Visible fallback notice TerminalCallbacks.print_transport_notice("fallback", ...) — called from ChatTransport._print_fallback_notice. Always stops the spinner before printing.
Invariant checks ChatTransport._check_tool_invariants — runs after each turn; writes tools_abandoned_at_cancellation or orphan_tool_completion transport warnings.

CLI / REPL entry points

Command What it does File
sb chat-doctor [summary\|turns\|retries\|tools\|stalls] Read-only query over chat_turn_journal from outside the REPL (e.g. post-incident triage). brain/cli/chat.py
/diag in REPL (alias /doctor) Same queries rendered inside the running session. brain/chat/commands/diag.py
/health [status\|risks\|policy\|approve\|deny\|resume\|observe\|json] Live enforced health snapshot and recovery controls for the running REPL session. brain/chat/commands/health.py

Test coverage

File What it covers
tests/chat/test_turn_journal.py Schema creation, record_start/end, transport warnings, fallback recording, per-tool events, all query_* methods, disabled-journal no-op fallback.
tests/chat/test_chat_transport.py Happy-path journal row, kwargs forwarding, fallback notice (degraded=True), silent-downgrade (mismatched responding_provider), suppressed console when show_fallback_notice=False, harness exception records abort_reason, abandoned/orphan tool invariants, phase propagation to TerminalCallbacks, _ContentIdleWatchdog fire + reset, _JournalingToolCallback duplicate detection, composite chain walk.
tests/chat/test_chat_transport_soak.py Long session (20 turns) without leakage, alternating success/fallback, exception does not poison next turn, repeated overload counter, _current_turn_id reset between turns.
tests/chat/test_diag_command.py All /diag sub-commands render Rich tables correctly, empty-journal hint, missing-transport hint, return-False-to-stay-in-REPL invariant.
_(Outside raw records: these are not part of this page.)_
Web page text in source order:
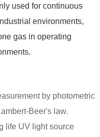
used for continuous
environments,
gas in operating
by photometric
Beer's law.
life UV light source
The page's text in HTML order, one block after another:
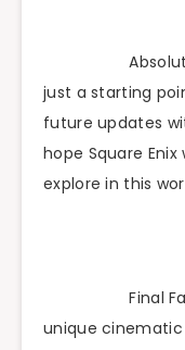
just a starting
future updates
hope Square
explore in this
Final
unique cinematic
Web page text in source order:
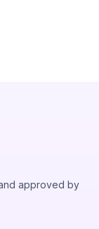
approved by
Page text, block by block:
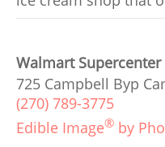
Walmart Supercenter
725 Campbell Byp
(270) 789-3775
Edible Image® by
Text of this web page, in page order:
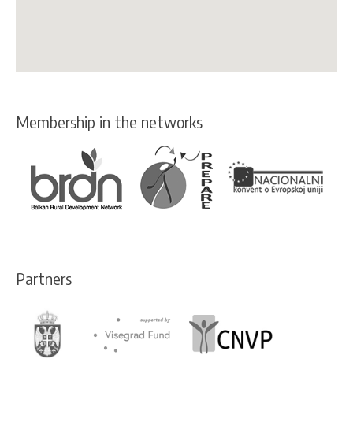
Membership in the networks
Partners
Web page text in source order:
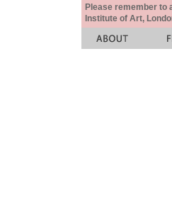
Please remember to
Institute of Art,
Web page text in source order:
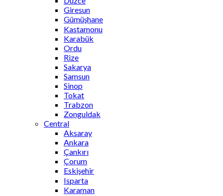
Giresun
Gümüşhane
Kastamonu
Karabük
Ordu
Rize
Sakarya
Samsun
Sinop
Tokat
Trabzon
Zonguldak
Central
Aksaray
Ankara
Çankırı
Çorum
Eskişehir
Isparta
Karaman
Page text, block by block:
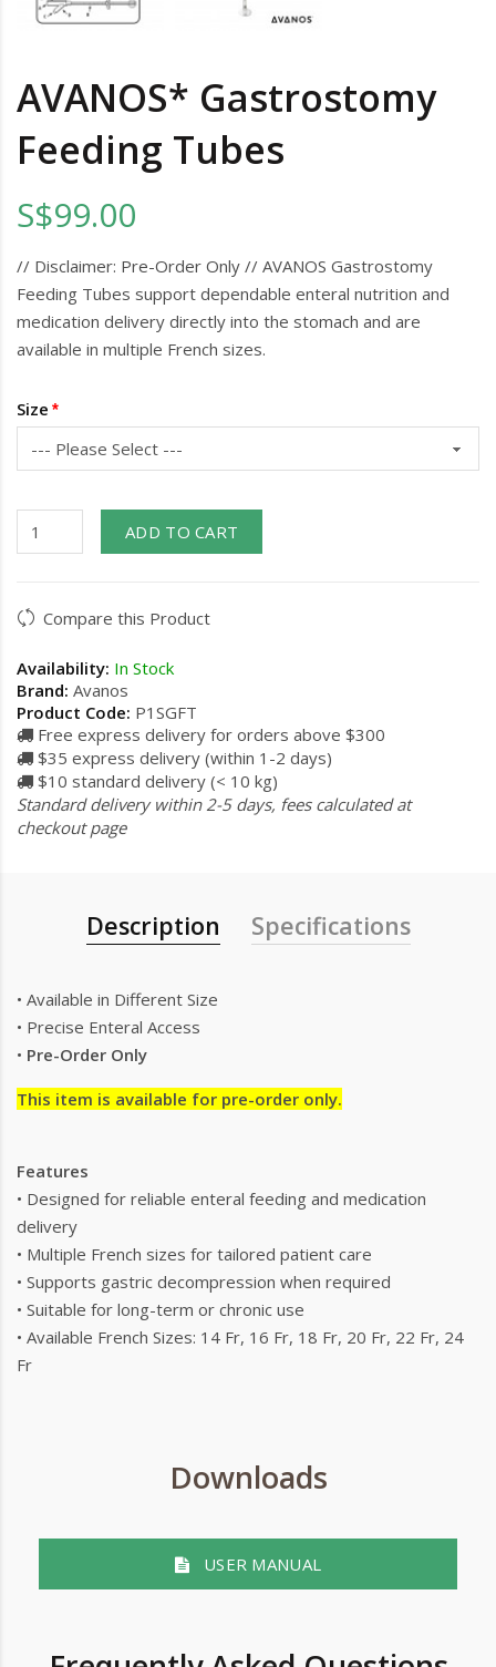
AVANOS* Gastrostomy
Feeding Tubes
S$99.00
// Disclaimer: Pre-Order Only // AVANOS Gastrostomy
Feeding Tubes support dependable enteral nutrition and
medication delivery directly into the stomach and are
available in multiple French sizes.
Size
ADD TO CART
Compare this Product
Availability: In Stock
Brand: Avanos
Product Code: P1SGFT
Free express delivery for orders above $300
$35 express delivery (within 1-2 days)
$10 standard delivery (< 10 kg)
Standard delivery within 2-5 days, fees calculated at
checkout page
Description Specifications
• Available in Different Size
• Precise Enteral Access
• Pre-Order Only
This item is available for pre-order only.
Features
• Designed for reliable enteral feeding and medication
delivery
• Multiple French sizes for tailored patient care
• Supports gastric decompression when required
• Suitable for long-term or chronic use
• Available French Sizes: 14 Fr, 16 Fr, 18 Fr, 20 Fr, 22 Fr, 24
Fr
Downloads
USER MANUAL
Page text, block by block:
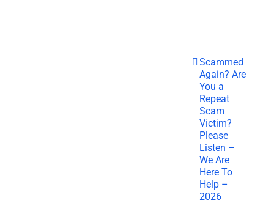
Scammed
Again? Are
You a
Repeat
Scam
Victim?
Please
Listen –
We Are
Here To
Help –
2026
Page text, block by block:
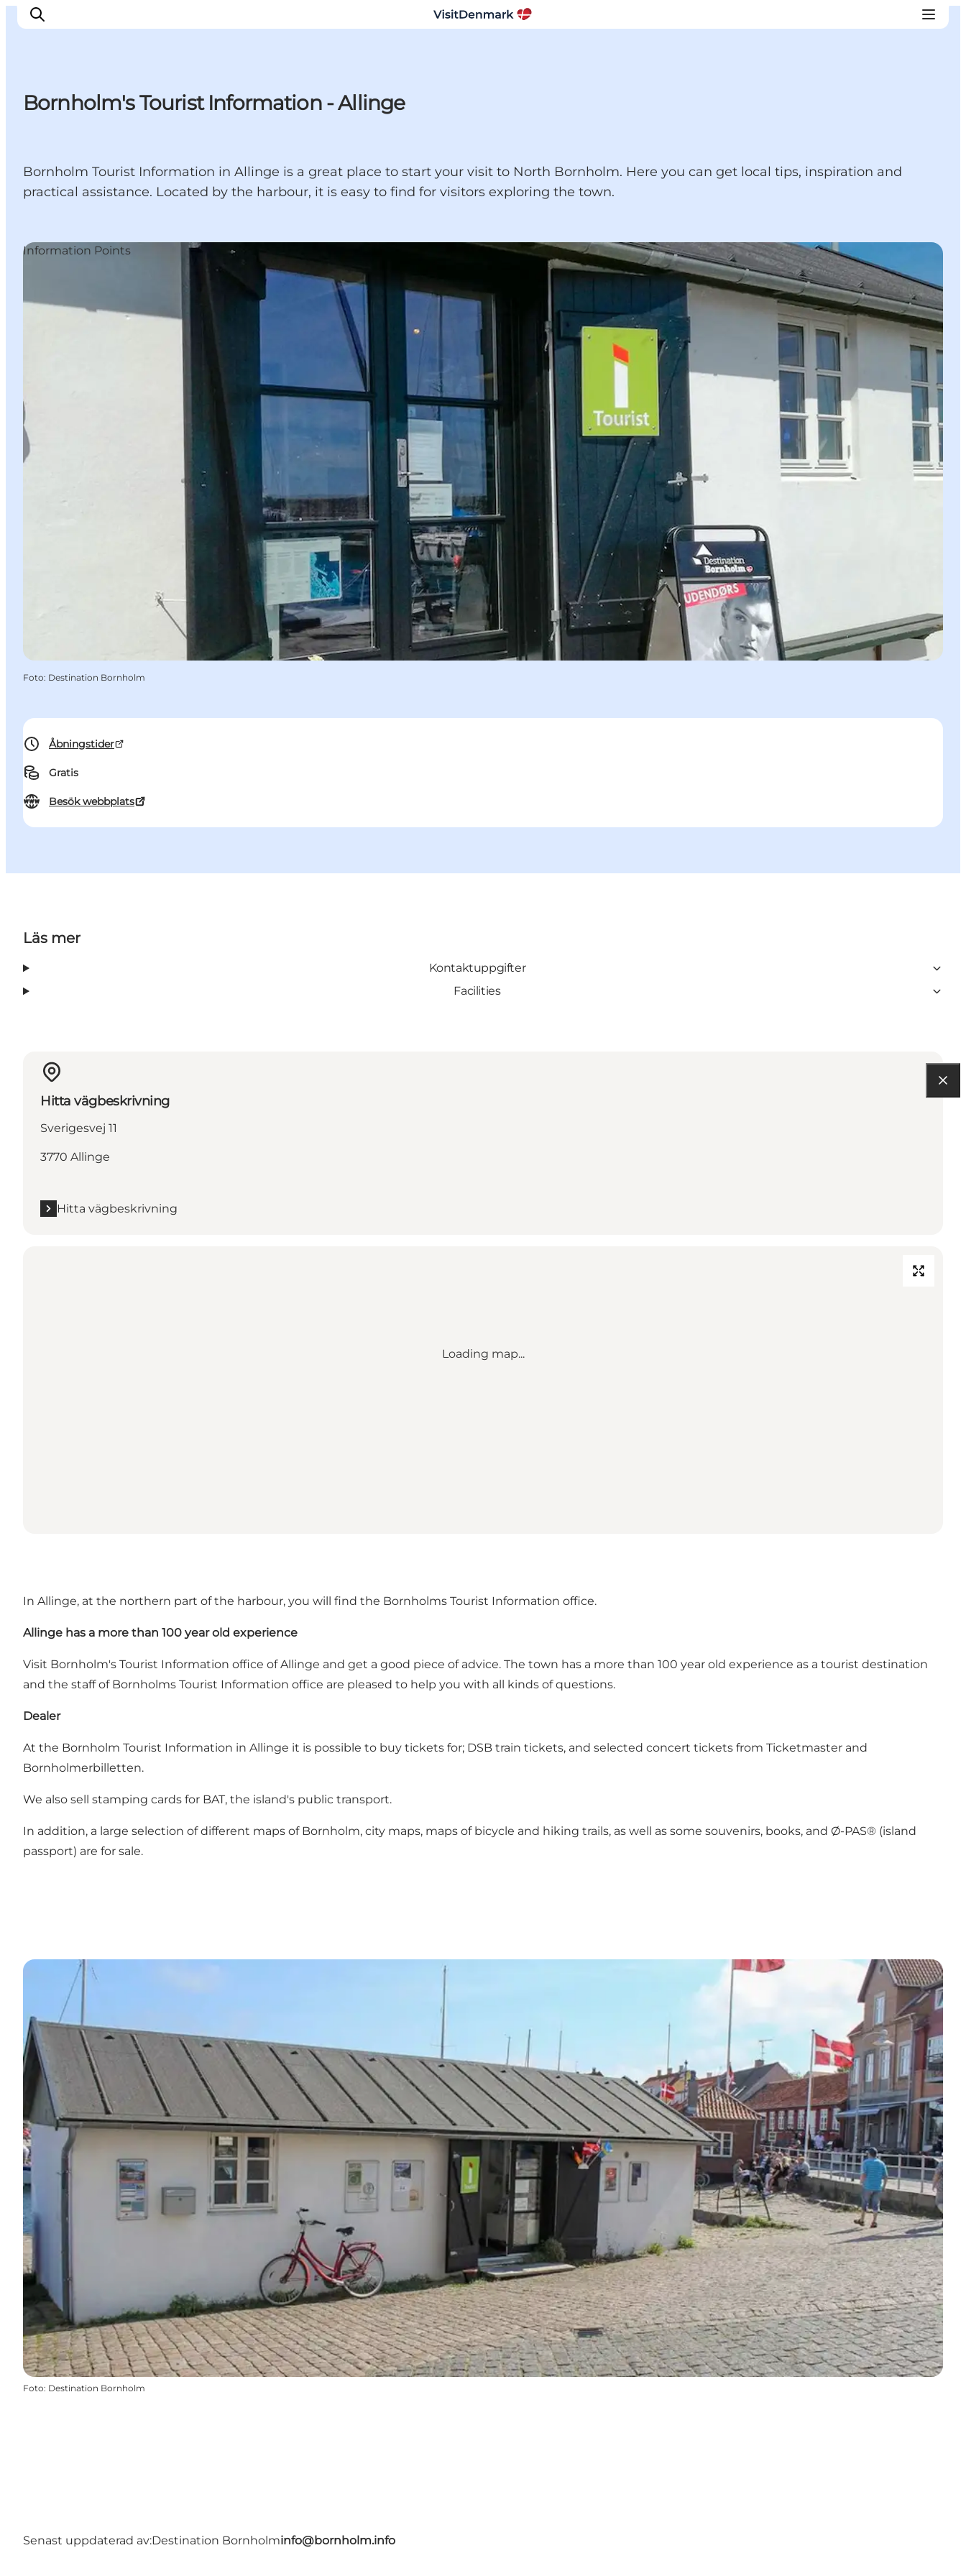
Aktiviteter
Övernatta
Bornholm's Tourist Information - Allinge
Bornholm Tourist Information in Allinge is a great place to start your visit to North Bornholm. Here you can get local tips, inspiration and
practical assistance. Located by the harbour, it is easy to find for visitors exploring the town.
Åbningstider
Gratis
Besök webbplats
Information Points
Foto: Destination Bornholm
Läs mer
Kontaktuppgifter
Facilities
Hitta vägbeskrivning
Sverigesvej 11
3770 Allinge
Hitta vägbeskrivning
Loading map...
In Allinge, at the northern part of the harbour, you will find the Bornholms Tourist Information office.
Allinge has a more than 100 year old experience
Visit Bornholm's Tourist Information office of Allinge and get a good piece of advice. The town has a more than 100 year old experience as a tourist destination
and the staff of Bornholms Tourist Information office are pleased to help you with all kinds of questions.
Dealer
At the Bornholm Tourist Information in Allinge it is possible to buy tickets for; DSB train tickets, and selected concert tickets from Ticketmaster and
Bornholmerbilletten.
We also sell stamping cards for BAT, the island's public transport.
In addition, a large selection of different maps of Bornholm, city maps, maps of bicycle and hiking trails, as well as some souvenirs, books, and Ø-PAS® (island
passport) are for sale.
Foto: Destination Bornholm
Senast uppdaterad av:Destination Bornholminfo@bornholm.info
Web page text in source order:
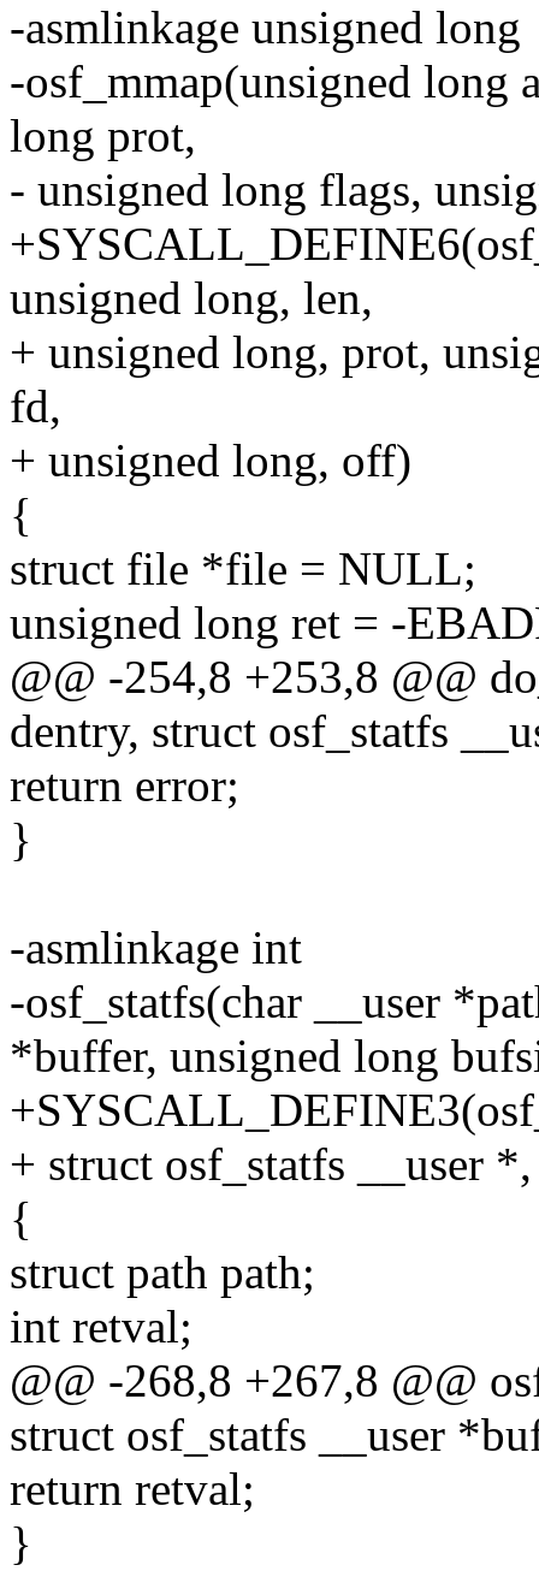
-asmlinkage unsigned long
-osf_mmap(unsigned long
long prot,
- unsigned long flags,
unsigned long, len,
+ unsigned long, prot,
fd,
+ unsigned long, off)
{
struct file *file = NULL;
unsigned long ret = -
@@ -254,8 +253,8 @@
dentry, struct osf_statfs
return error;
}
-asmlinkage int
-osf_statfs(char __user
*buffer, unsigned long
+ struct osf_statfs __user
{
struct path path;
int retval;
@@ -268,8 +267,8 @@
struct osf_statfs __user
return retval;
}
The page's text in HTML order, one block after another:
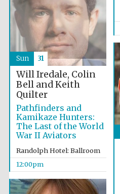
Will Iredale, Colin
Bell and Keith
Quilter
Pathfinders and
Kamikaze Hunters:
The Last of the World
War II Aviators
Randolph Hotel: Ballroom
12:00pm
Sun 31
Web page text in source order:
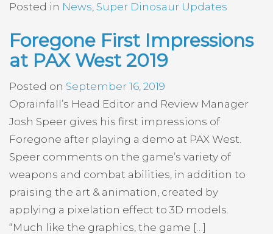
Posted in News, Super Dinosaur Updates
Foregone First Impressions
at PAX West 2019
Posted on September 16, 2019
Oprainfall’s Head Editor and Review Manager
Josh Speer gives his first impressions of
Foregone after playing a demo at PAX West.
Speer comments on the game’s variety of
weapons and combat abilities, in addition to
praising the art & animation, created by
applying a pixelation effect to 3D models.
“Much like the graphics, the game […]
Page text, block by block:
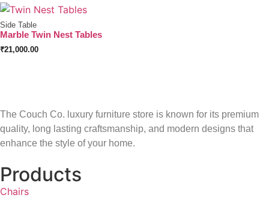
Side Table
Marble Twin Nest Tables
₹21,000.00
The Couch Co. luxury furniture store is known for its premium
quality, long lasting craftsmanship, and modern designs that
enhance the style of your home.
Products
Chairs
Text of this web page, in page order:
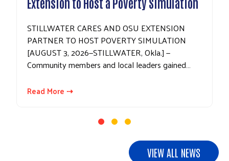
STILLWATER CARES AND OSU EXTENSION
PARTNER TO HOST POVERTY SIMULATION
[AUGUST 3, 2026—STILLWATER, Okla.] —
Community members and local leaders gained…
Read More ⇢
VIEW ALL NEWS
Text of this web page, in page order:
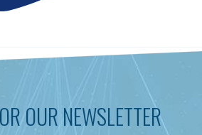
OUR NEWSLETTER
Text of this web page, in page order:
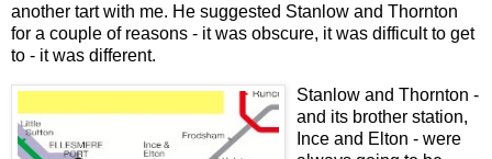
another tart with me. He suggested Stanlow and Thornton
for a couple of reasons - it was obscure, it was difficult to get
to - it was different.
Stanlow and Thornton -
and its brother station,
Ince and Elton - were
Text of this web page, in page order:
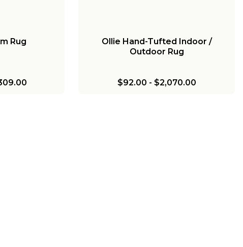
Rug
Ollie Hand-Tufted Indoor /
Outdoor Rug
$92.00 - $2,070.00

Run just the reliability tests::

.venv/bin/python -m pytest tests/chat/test_turn_journal.py \
    tests/chat/test_chat_transport.py \
    tests/chat/test_chat_transport_soak.py \
    tests/chat/test_diag_command.py -q

Operator notes

  • Journal table lives in the same DB as EventLog.db_path (runtime.db). The migration is idempotent; it runs lazily on first TurnJournal instantiation.
  • sb chat-doctor is the post-mortem entry point when the REPL has already exited. /diag is the live counterpart during a session.
  • Silent fallbacks are gone — every ProviderChain failover now either prints a yellow ⚠ provider fallback: line or, if show_fallback_notice=False, writes the row to chat_turn_journal.fallback_reason. Neither path loses the signal.
  • To reset the journal during testing, delete runtime.db or point SB_STATE_DIR at an empty directory. The migration recreates the schema on the next sb chat invocation.